Google announced many new AI models, projects to come, and various AI qualities for its items during I/O 2024. The one that genuinely stands out is the Google Gemini 1.5 Flash model. This model is astonishingly quick and successful while also possessing multimodal characteristics and a context window that can expand to up to 1 million symbols and 2 million via the waitlist.
Straightforwardly Gemini 1.5 Flash, Google has not released the number of its parameters and is doing well in all three modalities: text, vision, and audio. The Google Gemini 1.5 technical report states that Gemini 1.5 Flash surpasses both 1.0 Ultra and 1.0 Promently in most tasks. Mainly, it lags behind in speech recognition and translation.
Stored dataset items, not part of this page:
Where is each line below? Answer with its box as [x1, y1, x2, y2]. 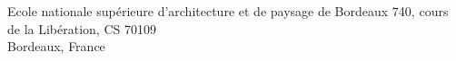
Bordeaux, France [7, 37, 105, 56]
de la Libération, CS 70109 [7, 19, 156, 38]
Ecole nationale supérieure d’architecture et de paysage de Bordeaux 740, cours [7, 2, 449, 20]
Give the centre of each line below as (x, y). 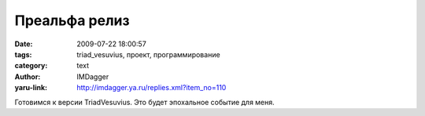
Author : (28, 76)
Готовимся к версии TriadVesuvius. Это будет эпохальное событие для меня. (144, 102)
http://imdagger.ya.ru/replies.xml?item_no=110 (152, 88)
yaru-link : (31, 88)
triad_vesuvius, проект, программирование (148, 54)
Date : (24, 44)
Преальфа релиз (72, 20)
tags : (23, 54)
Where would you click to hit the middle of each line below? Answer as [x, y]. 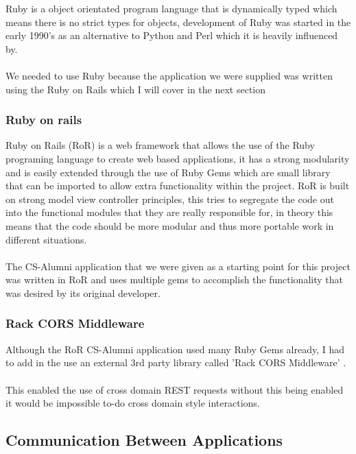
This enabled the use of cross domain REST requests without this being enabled [175, 389]
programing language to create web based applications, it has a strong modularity [178, 158]
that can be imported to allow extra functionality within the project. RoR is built [178, 186]
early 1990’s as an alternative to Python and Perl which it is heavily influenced [172, 35]
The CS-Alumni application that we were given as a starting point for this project [178, 266]
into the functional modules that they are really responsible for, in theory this [169, 212]
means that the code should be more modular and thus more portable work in [170, 225]
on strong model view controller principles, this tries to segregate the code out [170, 199]
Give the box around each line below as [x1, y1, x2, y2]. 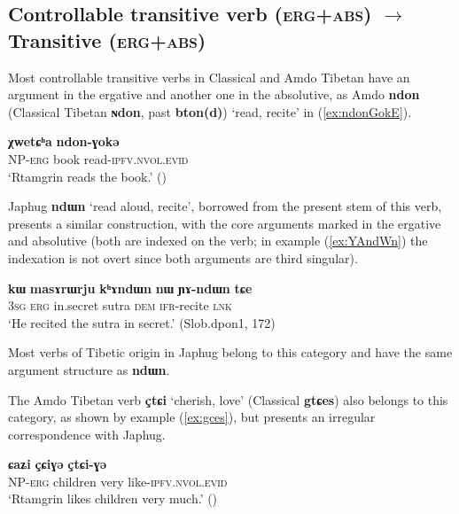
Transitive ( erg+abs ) [8, 26, 206, 53]
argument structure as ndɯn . [8, 360, 170, 378]
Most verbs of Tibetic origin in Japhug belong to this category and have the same [8, 343, 453, 362]
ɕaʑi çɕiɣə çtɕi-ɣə [8, 455, 107, 473]
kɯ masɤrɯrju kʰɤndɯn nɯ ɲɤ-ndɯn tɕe [8, 278, 253, 297]
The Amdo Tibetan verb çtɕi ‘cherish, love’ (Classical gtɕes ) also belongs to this [8, 390, 448, 409]
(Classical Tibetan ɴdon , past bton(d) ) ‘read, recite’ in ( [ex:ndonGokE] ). [8, 102, 412, 121]
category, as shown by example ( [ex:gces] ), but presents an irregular [8, 408, 376, 426]
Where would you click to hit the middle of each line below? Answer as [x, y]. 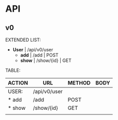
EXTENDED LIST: [23, 40]
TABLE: [13, 70]
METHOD [79, 83]
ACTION [18, 83]
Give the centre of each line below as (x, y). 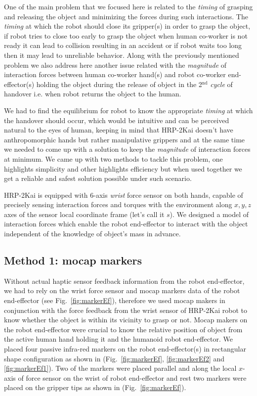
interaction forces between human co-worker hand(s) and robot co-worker (115, 74)
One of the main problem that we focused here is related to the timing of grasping (128, 6)
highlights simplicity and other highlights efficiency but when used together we (123, 168)
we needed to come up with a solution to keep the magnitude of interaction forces (127, 149)
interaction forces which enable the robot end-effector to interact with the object (126, 224)
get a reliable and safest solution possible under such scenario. (98, 178)
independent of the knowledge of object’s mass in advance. (92, 234)
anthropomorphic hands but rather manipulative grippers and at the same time (125, 139)
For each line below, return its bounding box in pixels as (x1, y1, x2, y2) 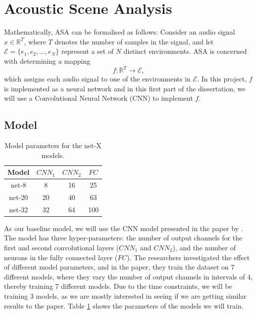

Unlike the sparse MoE model Gemini 1.5 Pro, Gemini 1.5 Flash is a smaller, denser model that has been online distilled from the larger 1.5 Pro model to improve quality. It is also faster than all prior smaller models, such as Claude 3 Haiku, and runs on Google’s custom TPU. Pricing is ridiculously low: $0.35 input and $0.53 output per 128K tokens, and $0.70 and $1.05 for 1 million tokens.
It is cheaper than Llama 3 70B, Mistral Medium, GPT-3.5 Turbo, or other larger models. Therefore, for developers who want multimodal reasoning with a large context window at a cheap price, the Flash model is very compelling. How you can get to try Gemini 1.5 Flash for free:
How to Use Google Gemini 1.5 Flash For Free
- Visit aistudio.google.com and sign in with your Google account. There is no waitlist to use the Flash model.
- Select the “Gemini 1.5 Flash” model from the drop-down menu.
- Start chatting with the Flash model. You can also upload images, videos, audio clips, files, and folders.
First Impression of Google Gemini 1.5 Flash
Even though it is by no means the most advanced model out there, Google Gemini 1.5 Flash is defined by its speed, high efficiency, and low price. Compared to the Google Gemini 1.5 Pro and some larger models from, for instance, OpenAI or Anthropic, it is very limited. When it was asked with five common reasoning questions, it gave one correct answer. Nevertheless, it may serve even better for tasks that require multimodality and a large context window. Moreover, the Gemini models are known for being particularly good at creative tasks, which is useful for both developers and end-users.